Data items
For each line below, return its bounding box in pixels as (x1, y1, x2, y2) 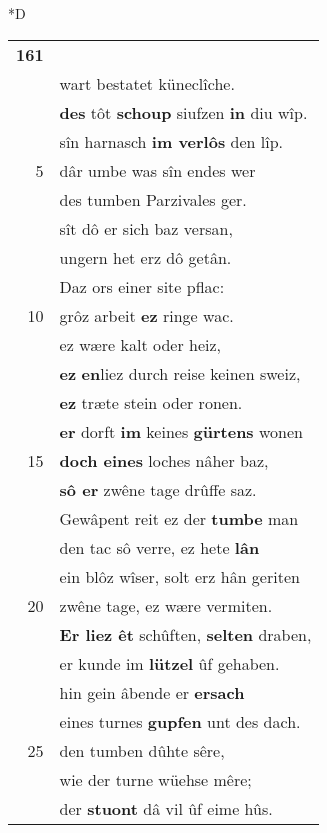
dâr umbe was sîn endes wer (59, 158, 256, 182)
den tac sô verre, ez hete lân (59, 535, 260, 559)
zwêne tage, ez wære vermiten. (59, 593, 273, 617)
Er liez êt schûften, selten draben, (59, 622, 312, 646)
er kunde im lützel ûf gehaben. (59, 651, 280, 675)
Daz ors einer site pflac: (59, 274, 225, 298)
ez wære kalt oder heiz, (59, 332, 222, 356)
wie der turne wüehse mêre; (59, 767, 252, 791)
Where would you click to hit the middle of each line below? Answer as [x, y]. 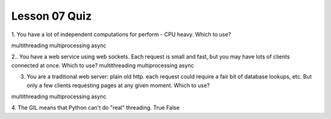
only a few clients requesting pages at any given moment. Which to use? [118, 85]
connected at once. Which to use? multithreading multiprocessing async [103, 65]
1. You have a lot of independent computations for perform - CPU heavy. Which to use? [121, 34]
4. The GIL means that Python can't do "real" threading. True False [96, 108]
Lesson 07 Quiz [51, 16]

* _Exercise_
Exactly the lines from the line with "Er liez êt schûften, selten" through the end of the data are to be reproduced, and no picture is to be included.

* _Result for this task_
Er liez êt schûften, selten draben, (59, 622, 312, 646)
er kunde im lützel ûf gehaben. (59, 651, 280, 675)
Daz ors einer site pflac: (59, 274, 225, 298)
ez wære kalt oder heiz, (59, 332, 222, 356)
wie der turne wüehse mêre; (59, 767, 252, 791)
Where would you click to hit the middle of each line below? Answer as [x, y]. 
only a few clients requesting pages at any given moment. Which to use? [118, 85]
connected at once. Which to use? multithreading multiprocessing async [103, 65]
1. You have a lot of independent computations for perform - CPU heavy. Which to use? [121, 34]
4. The GIL means that Python can't do "real" threading. True False [96, 108]
Lesson 07 Quiz [51, 16]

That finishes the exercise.